Healthcare markets | There are some interesting notes throughout the S-1
One of my favorite aspects of this filing is the analysis of market structure of specific areas in health market. Here is a short list of references I found interesting:
- The basis for estimate of Total Addressable Market (TAM) include CMS data for prescription benefits, JAMA for pharmaceutical manufacturer solutions, and McKinsey for telehealth. Page 29
- The total market opportunity defined in the S-1 is USD $800Bn. Page 121
- USD $524Bn is associated with prescriptions, including $164Bn of unfilled scripts
- USD $34Bn is associated with pharmaceutical manufacturer solutions
- USD $250Bn is associated with telehealth services
- Risks described by GoodRx include market power of pharmacies and PBM. Page 26
- Pharmacies named include CVS, WalMart, Walgreens, and Kroger.
- PBMs named include ESI, Optum, Navitus, and MedImpact.
- GoodRx cites competitors in telehealth. Page 27
- Teledoc, AmWell, MDLIVE, Doctors on Demand
Other areas in the S-1 I would like to read more about
I always learn something when going down these types of rabbit holes on weekends. I was initially a bit confused when looking at the income statement on Page 14 and noticed the disconnect between “Net Income” and the subsequent “Net Income Attributable to Common Shareholders.” I read the balance of the S-1 looking for a minority interest explanation (and wondered if the VIE disclosure would provide the explanation); Well, the answer was revealed on the near-final page of the appendix, F-47. (The delta is attributable to the Preferreds.)

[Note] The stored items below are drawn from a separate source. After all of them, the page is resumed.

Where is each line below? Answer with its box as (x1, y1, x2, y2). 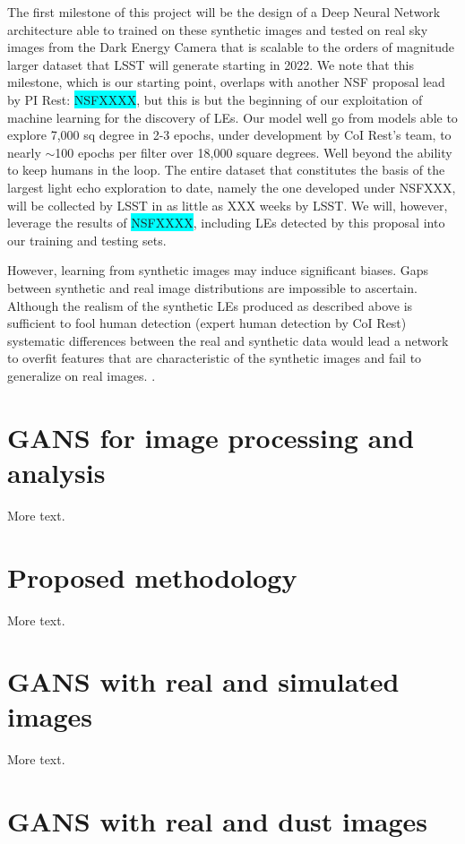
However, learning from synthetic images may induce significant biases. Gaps (7, 261, 429, 280)
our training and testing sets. (7, 230, 167, 249)
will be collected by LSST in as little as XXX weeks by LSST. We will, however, (7, 195, 448, 214)
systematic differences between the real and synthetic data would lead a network (7, 331, 449, 349)
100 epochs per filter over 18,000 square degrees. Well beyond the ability (55, 142, 452, 161)
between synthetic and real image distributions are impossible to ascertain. (7, 278, 418, 297)
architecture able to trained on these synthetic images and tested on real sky (7, 20, 428, 39)
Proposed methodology (7, 558, 297, 595)

I am interested in reading a thorough valuation of GoodRx, including a narrative on the impact of the SBC, dual-class structure, and corporate governance details, such as the status as a “controlled company.” I hope someone notices such a piece and forwards it to me! *hint-hint!*
I am also interested in hearing opinions of marketing professionals around the description of marketing mix and priorities on pages 135-138. It is interesting to me that S&M as a percentage of revenue is declining while revenue and CFO both continue to grow. What more could be done?
Finally, I wonder how continued expansion into the telehealth market will a) create synergy with the other platforms, and b) create economic impact, given the market structure and, seemingly inevitable, lower relative operating margins.
I spent a few hours reading through this S-1 yesterday, September 27, and found it informative and interesting. If you read my blogpost and have reactions, please let me know. I am interested in seeing where this firm goes and where there is competitive response.